UN to stay on in E. Timor after independence

UNITED NATIONS (Reuters): The United Nations Security Council backed a strong international presence in East Timor after the territory becomes independent next year and told Indonesia to reign in armed gangs intimidating refugees.

The United Nations expects East Timor to declare independence at the "tail-end" of 2001, after elections for an assembly that is to draft and adopt a constitution, according to the UN administrator in the territory, Sergio Vieira de Mello.

In a statement read at a public meeting, the council stressed the "importance of further work on the transition to independence, including a timetable and mechanisms for a constitution and elections."

Endorsing recommendations by a council mission that went to the region last month, the statement said post-independence planning should start soon for a "strong international presence" to provide "financial, technical and security assistance."

The United Nations had been running the territory during its transition to independence August 1999 when East Timorese voted overwhelmingly to break from Indonesia, which invaded the former Portuguese colony in 1975.

To protest the vote, militia with Indonesian army support laid waste to the territory, killing and burning buildings to the ground. Tens of thousands of East Timorese fled or were herded across the border to the Indonesian western part of the island, where more than 100,000 of them remain.

The council called on Indonesia to take "decisive action" in disarming and disbanding the militia, now in West Timor, separating them from refugees and prosecuting those responsible for criminal acts, said the statement read by Russian ambassador Sergei Lavrov, this month's council president.

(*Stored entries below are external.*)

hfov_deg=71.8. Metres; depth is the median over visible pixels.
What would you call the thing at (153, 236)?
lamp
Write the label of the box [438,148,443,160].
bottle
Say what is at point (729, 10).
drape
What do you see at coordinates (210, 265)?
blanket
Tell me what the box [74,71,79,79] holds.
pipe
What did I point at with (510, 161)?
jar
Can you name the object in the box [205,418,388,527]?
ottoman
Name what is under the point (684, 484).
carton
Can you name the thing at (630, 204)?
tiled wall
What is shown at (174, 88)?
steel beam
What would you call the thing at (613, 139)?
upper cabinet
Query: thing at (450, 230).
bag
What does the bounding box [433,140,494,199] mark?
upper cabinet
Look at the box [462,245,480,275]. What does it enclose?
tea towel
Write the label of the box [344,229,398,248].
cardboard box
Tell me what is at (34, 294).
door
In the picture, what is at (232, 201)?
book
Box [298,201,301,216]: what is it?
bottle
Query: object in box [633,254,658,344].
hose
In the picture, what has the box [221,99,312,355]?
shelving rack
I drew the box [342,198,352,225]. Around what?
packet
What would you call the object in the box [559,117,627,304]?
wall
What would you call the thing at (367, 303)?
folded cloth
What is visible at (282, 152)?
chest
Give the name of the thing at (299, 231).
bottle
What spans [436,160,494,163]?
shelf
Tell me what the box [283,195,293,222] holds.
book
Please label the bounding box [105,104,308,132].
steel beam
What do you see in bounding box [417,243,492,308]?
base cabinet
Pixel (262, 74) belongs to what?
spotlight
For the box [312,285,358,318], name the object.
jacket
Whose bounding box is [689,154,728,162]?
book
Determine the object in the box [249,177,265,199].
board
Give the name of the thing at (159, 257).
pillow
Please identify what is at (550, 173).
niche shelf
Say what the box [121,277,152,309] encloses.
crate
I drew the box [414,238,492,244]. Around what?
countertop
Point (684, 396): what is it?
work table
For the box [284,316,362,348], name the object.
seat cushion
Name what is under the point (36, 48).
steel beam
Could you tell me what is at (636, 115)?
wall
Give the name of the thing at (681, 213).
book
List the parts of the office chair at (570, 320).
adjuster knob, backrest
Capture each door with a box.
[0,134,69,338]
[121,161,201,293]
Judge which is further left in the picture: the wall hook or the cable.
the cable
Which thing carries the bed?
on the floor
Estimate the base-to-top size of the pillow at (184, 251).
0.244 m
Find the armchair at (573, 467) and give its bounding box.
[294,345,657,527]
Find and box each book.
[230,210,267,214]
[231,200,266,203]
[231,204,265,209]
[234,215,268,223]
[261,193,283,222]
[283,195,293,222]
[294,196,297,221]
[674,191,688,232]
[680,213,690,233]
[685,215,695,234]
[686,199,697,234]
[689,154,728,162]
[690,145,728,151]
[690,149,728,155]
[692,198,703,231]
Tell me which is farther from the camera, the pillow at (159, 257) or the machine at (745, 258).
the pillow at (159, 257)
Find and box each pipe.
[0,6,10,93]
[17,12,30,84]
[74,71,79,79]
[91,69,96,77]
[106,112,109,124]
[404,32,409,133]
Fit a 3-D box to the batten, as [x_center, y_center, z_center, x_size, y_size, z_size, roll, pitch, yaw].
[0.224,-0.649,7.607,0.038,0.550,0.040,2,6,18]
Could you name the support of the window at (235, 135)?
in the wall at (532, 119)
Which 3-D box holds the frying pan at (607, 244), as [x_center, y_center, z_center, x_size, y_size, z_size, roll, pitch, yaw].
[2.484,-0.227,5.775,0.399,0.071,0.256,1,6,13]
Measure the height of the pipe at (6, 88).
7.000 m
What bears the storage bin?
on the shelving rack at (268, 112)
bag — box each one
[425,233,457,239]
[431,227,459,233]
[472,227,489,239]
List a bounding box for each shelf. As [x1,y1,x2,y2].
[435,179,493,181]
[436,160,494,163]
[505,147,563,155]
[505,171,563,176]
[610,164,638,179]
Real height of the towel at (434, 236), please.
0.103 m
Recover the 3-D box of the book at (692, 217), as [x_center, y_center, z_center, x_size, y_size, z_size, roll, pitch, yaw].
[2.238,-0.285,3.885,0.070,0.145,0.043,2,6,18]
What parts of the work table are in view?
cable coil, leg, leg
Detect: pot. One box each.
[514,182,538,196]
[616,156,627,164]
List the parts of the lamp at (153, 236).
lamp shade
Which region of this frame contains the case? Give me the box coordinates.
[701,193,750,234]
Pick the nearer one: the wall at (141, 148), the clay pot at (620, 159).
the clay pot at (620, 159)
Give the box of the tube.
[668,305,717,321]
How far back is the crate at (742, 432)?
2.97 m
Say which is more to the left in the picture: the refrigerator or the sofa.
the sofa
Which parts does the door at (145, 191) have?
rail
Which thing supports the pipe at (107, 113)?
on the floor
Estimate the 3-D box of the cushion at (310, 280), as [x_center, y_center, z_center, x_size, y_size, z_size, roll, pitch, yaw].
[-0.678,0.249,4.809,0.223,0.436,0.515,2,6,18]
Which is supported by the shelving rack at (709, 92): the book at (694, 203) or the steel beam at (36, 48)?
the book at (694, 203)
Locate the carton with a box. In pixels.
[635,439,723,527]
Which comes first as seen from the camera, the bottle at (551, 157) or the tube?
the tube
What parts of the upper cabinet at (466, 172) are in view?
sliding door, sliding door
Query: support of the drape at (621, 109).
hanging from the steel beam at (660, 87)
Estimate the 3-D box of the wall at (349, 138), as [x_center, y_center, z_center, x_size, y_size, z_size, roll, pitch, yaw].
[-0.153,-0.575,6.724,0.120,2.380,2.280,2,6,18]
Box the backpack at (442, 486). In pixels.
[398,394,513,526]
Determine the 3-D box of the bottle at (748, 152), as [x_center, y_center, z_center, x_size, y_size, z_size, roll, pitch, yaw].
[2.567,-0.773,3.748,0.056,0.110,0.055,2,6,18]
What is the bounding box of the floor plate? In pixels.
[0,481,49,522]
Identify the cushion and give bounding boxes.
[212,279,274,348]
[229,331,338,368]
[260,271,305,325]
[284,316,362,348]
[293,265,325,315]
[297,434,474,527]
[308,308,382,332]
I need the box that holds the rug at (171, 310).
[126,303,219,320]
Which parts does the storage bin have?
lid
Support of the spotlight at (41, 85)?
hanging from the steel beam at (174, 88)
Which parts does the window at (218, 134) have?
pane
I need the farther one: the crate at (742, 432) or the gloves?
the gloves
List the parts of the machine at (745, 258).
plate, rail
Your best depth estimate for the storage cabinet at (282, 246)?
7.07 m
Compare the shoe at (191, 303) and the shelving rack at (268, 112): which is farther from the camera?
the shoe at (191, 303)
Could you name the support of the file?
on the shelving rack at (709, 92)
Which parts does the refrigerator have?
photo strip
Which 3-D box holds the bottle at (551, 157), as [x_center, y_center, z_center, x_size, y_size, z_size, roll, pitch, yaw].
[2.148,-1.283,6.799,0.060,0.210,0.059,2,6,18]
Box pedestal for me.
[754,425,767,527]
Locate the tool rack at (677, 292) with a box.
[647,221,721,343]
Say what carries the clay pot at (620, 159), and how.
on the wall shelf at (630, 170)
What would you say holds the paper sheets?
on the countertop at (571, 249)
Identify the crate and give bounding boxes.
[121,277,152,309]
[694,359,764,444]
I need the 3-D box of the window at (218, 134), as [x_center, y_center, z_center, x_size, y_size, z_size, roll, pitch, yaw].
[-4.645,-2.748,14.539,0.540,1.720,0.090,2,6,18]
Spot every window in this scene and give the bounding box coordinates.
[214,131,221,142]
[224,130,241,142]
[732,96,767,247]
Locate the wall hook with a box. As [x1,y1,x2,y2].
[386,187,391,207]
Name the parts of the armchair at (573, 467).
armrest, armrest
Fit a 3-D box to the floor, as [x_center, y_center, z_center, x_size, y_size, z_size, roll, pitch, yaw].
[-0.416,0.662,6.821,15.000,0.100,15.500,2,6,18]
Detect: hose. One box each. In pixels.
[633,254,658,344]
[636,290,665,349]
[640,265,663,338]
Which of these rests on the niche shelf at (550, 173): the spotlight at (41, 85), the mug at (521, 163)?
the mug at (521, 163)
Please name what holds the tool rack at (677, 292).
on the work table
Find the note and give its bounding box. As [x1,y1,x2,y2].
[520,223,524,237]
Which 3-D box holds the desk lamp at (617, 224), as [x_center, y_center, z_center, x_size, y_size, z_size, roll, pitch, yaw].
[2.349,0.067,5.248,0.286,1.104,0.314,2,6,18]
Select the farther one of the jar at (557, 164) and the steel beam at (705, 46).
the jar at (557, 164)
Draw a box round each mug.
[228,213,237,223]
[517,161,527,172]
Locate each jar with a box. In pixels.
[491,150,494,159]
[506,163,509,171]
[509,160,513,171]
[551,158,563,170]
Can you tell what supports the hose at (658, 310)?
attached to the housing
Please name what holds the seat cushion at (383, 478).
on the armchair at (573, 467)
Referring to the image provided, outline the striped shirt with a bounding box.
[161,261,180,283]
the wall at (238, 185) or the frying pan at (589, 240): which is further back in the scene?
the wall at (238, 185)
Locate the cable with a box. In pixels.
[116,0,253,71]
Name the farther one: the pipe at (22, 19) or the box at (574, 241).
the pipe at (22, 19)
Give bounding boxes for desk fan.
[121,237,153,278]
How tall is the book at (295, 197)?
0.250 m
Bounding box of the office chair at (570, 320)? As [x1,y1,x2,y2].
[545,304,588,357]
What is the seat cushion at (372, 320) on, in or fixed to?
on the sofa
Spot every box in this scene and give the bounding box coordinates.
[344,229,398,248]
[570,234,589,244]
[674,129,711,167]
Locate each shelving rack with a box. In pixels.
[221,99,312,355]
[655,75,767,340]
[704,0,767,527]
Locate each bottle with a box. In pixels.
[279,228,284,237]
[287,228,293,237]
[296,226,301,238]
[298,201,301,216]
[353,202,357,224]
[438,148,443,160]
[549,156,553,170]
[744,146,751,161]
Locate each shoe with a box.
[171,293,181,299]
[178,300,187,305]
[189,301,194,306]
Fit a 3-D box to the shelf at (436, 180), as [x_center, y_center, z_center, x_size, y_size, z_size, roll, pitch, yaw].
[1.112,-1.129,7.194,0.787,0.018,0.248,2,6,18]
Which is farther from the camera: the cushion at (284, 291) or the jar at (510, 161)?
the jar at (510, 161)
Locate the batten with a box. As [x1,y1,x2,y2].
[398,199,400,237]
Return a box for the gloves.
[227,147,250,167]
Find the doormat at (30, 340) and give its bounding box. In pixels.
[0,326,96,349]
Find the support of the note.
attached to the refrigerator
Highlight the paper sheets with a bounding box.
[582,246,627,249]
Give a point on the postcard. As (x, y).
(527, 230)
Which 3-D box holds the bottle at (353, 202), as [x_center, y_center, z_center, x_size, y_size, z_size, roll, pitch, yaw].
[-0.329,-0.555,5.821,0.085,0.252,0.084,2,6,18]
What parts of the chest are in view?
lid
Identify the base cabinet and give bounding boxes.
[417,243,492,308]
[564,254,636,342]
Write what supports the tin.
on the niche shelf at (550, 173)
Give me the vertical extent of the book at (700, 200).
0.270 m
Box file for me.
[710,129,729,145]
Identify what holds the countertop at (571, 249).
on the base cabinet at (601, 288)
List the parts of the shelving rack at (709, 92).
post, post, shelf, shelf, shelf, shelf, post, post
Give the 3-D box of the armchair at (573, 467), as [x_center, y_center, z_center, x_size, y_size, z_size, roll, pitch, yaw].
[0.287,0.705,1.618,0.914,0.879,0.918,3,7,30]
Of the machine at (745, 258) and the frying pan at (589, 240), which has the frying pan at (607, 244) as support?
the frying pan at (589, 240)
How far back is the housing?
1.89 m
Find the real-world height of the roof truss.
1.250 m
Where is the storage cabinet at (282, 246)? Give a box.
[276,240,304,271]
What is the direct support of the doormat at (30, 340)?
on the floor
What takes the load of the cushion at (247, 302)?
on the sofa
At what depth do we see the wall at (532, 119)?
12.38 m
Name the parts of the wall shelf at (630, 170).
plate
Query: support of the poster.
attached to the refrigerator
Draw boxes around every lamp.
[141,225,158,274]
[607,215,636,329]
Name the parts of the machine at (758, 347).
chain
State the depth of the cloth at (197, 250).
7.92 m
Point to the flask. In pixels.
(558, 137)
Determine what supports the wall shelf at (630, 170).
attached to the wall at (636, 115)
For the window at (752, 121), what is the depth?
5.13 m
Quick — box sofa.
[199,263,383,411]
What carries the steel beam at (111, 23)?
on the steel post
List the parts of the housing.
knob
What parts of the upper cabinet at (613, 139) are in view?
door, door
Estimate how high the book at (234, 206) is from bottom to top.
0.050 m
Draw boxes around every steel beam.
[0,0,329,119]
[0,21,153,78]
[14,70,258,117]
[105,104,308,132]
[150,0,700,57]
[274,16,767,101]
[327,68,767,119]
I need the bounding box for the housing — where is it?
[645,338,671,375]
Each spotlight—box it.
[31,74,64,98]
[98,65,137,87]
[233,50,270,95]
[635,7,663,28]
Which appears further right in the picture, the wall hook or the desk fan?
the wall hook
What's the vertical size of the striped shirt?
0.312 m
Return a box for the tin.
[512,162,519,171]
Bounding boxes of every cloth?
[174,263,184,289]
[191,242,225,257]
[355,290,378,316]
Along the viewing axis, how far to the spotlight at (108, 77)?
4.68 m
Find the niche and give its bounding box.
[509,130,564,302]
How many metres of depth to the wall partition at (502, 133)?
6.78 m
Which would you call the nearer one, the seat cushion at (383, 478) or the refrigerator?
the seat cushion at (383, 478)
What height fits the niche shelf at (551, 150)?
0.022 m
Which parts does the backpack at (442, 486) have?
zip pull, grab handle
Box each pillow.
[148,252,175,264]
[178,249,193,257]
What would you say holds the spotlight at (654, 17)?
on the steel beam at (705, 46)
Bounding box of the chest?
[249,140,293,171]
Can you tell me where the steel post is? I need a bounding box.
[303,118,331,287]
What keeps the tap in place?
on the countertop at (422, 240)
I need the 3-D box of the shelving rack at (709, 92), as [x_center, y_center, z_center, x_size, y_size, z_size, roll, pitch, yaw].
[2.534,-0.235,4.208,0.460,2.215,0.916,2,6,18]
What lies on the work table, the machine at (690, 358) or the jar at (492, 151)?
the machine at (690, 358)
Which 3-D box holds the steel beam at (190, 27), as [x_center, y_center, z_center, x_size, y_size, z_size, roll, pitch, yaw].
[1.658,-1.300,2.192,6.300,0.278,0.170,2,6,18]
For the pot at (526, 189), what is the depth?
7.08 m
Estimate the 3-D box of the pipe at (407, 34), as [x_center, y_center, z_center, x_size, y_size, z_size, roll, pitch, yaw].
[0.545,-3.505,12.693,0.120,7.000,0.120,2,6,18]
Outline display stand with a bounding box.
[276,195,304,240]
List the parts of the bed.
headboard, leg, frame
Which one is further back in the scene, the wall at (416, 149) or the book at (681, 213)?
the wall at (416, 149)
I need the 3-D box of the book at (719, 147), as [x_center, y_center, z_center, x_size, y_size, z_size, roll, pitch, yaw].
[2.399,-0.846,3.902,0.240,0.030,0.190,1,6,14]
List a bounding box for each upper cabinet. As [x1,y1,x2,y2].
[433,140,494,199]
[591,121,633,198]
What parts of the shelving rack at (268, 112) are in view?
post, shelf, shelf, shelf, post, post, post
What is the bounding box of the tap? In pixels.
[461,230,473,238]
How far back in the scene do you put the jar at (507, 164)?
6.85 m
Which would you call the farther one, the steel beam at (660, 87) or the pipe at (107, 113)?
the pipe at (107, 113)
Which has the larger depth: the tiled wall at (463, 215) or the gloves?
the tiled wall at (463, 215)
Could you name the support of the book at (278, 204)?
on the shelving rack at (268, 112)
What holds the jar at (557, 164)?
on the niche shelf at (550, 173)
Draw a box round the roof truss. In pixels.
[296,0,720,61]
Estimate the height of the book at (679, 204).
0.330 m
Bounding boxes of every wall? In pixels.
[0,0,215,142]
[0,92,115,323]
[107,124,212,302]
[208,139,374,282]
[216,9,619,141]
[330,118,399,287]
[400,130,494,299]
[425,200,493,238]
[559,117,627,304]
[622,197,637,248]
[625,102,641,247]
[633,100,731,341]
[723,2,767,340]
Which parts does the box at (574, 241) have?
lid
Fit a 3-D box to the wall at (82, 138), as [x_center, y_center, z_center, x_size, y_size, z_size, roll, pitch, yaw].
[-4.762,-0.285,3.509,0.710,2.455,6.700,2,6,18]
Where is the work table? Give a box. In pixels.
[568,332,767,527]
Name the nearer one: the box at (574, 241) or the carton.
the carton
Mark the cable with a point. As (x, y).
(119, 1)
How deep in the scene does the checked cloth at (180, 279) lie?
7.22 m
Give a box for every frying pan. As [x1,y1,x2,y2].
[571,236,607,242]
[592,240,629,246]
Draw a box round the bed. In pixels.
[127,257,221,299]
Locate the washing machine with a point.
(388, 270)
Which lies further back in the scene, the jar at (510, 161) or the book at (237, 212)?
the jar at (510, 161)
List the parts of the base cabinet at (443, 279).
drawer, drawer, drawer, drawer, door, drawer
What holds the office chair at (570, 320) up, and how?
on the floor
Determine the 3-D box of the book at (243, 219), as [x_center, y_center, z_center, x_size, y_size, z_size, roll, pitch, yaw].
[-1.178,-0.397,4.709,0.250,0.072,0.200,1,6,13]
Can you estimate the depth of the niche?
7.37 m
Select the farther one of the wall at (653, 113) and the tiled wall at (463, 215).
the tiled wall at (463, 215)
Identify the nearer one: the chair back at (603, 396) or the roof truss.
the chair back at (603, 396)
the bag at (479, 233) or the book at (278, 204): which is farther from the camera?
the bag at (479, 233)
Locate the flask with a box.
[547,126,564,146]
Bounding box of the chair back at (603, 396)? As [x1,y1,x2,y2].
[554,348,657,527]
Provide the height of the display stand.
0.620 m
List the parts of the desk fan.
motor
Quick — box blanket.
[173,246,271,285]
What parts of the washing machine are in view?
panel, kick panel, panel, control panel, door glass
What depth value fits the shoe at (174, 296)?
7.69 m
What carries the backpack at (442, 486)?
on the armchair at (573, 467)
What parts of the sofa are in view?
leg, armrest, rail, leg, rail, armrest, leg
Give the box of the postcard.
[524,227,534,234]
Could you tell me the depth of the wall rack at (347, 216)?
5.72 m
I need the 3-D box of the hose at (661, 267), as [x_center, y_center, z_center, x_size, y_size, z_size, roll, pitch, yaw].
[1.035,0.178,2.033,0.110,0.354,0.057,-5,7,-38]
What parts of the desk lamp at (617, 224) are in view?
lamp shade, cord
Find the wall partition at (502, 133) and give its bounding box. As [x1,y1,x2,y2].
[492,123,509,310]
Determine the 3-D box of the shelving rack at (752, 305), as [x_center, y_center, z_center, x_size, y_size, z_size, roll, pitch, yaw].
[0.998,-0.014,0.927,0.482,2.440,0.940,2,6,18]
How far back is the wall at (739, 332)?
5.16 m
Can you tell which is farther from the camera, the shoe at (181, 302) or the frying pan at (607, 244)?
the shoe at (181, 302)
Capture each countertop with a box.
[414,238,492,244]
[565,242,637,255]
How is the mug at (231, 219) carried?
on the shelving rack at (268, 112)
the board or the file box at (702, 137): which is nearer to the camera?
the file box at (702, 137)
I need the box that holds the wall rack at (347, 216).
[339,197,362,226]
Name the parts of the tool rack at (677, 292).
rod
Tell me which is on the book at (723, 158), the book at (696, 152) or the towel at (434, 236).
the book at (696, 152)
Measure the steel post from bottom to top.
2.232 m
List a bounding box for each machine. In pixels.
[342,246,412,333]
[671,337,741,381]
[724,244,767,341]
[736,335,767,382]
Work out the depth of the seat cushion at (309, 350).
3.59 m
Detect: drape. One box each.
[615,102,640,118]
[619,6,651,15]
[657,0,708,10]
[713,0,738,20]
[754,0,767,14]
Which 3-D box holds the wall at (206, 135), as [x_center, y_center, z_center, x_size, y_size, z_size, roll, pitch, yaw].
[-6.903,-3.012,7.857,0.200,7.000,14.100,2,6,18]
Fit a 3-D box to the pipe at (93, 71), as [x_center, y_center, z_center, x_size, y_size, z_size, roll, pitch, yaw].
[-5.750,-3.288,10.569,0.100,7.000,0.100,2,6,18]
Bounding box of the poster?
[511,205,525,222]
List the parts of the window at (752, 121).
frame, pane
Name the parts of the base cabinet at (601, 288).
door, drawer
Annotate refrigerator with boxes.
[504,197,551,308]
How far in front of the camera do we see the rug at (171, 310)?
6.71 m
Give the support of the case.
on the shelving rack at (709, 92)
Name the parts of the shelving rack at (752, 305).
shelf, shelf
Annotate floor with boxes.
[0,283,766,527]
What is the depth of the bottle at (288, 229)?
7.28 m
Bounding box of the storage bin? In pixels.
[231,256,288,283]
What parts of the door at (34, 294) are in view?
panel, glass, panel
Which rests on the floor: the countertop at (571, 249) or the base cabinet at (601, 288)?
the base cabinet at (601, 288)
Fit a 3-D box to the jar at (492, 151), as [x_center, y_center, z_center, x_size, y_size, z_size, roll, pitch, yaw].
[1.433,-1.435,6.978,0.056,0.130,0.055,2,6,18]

It welcomed the adoption of Indonesian legislation to establish ad hoc human rights tribunals for those accused of serious human rights abuses. But it underlined the need to bring to justice perpetrators of the rampage in East and West Timor and those who killed two UN peacekeepers and on Sept. 6 murdered three UN relief in West Timor.

The statement regretted "that those responsible for the murder of the peacekeepers have not been arrested" and called for "an early start" to trials of those accused of killing the humanitarian workers.